*Task instructions*. Among the entries below, only the lines starting at the one with "Note for distro" and ending at the one with "the new data", both included, are to be printed exactly.
== Segment start ==
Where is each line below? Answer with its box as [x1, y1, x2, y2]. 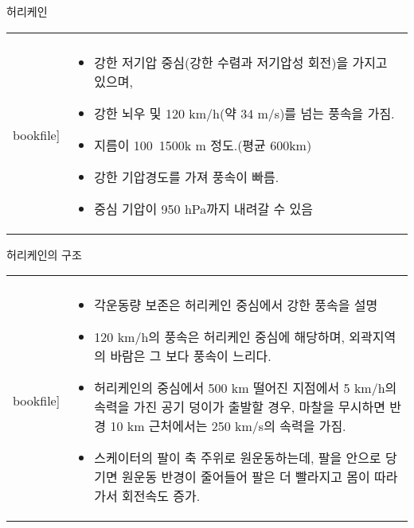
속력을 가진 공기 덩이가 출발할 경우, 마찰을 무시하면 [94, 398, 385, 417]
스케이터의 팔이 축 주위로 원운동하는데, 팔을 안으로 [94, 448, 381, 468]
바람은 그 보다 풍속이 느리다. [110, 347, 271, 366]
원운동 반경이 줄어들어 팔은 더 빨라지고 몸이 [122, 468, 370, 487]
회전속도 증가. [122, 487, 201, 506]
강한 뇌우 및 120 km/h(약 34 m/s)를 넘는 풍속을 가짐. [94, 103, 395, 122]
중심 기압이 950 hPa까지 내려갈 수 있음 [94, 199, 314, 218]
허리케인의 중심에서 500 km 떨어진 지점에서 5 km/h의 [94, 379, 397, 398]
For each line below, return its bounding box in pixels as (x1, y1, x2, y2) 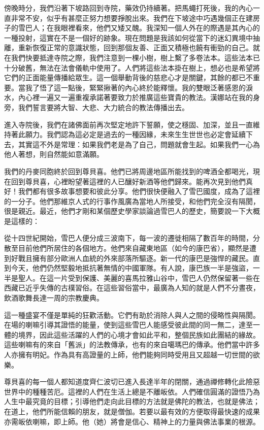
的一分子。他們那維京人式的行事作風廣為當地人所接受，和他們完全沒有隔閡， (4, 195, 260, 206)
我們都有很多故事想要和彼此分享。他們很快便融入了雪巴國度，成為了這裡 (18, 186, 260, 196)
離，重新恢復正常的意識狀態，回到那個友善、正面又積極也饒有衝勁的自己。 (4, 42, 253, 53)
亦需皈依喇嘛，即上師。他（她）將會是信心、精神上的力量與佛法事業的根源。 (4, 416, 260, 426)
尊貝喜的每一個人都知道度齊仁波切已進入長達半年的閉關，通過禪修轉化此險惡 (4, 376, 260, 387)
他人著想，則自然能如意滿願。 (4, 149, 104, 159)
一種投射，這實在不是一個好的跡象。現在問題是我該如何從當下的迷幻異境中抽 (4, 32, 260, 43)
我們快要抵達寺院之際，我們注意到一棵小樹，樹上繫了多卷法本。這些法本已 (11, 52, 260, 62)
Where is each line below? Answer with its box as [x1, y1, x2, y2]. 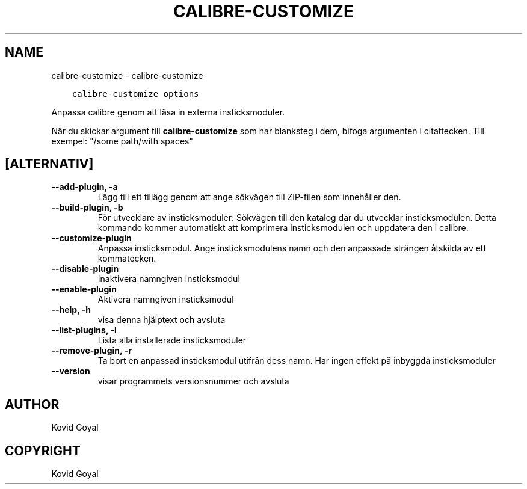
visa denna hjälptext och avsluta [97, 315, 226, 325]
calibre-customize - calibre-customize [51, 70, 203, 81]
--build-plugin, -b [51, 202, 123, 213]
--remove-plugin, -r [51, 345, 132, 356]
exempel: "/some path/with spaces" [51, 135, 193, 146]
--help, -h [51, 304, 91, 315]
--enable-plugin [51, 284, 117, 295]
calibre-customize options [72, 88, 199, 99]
== Segment end ==
== Segment start ==
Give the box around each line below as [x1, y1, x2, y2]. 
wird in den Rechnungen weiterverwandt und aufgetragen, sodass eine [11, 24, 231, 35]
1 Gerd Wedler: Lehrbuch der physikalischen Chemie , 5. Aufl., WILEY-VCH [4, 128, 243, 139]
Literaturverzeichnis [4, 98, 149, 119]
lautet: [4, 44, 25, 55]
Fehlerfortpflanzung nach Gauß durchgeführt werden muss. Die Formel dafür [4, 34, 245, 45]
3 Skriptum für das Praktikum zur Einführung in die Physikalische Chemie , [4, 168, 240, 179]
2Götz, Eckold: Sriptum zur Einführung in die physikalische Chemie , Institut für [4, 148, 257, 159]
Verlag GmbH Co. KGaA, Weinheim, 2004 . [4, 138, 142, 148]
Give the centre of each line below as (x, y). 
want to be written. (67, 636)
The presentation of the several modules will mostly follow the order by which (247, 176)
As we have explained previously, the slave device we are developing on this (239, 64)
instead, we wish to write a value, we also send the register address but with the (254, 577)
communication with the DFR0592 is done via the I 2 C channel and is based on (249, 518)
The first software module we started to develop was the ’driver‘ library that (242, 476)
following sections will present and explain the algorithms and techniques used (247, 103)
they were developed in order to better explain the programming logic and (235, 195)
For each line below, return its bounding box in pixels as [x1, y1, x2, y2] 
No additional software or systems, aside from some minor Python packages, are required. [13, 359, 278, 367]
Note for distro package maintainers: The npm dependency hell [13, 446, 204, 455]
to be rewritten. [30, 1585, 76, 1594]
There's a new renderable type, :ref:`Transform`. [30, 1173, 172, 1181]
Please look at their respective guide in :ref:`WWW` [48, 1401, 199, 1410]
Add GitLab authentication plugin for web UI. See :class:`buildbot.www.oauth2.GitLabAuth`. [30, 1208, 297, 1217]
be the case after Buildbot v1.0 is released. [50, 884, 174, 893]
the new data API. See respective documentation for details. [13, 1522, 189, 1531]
== Segment end ==
*Solution to this problem*.
Note for distro package maintainers: The npm dependency hell [13, 446, 204, 455]
to be rewritten. [30, 1585, 76, 1594]
There's a new renderable type, :ref:`Transform`. [30, 1173, 172, 1181]
Please look at their respective guide in :ref:`WWW` [48, 1401, 199, 1410]
Add GitLab authentication plugin for web UI. See :class:`buildbot.www.oauth2.GitLabAuth`. [30, 1208, 297, 1217]
be the case after Buildbot v1.0 is released. [50, 884, 174, 893]
the new data API. See respective documentation for details. [13, 1522, 189, 1531]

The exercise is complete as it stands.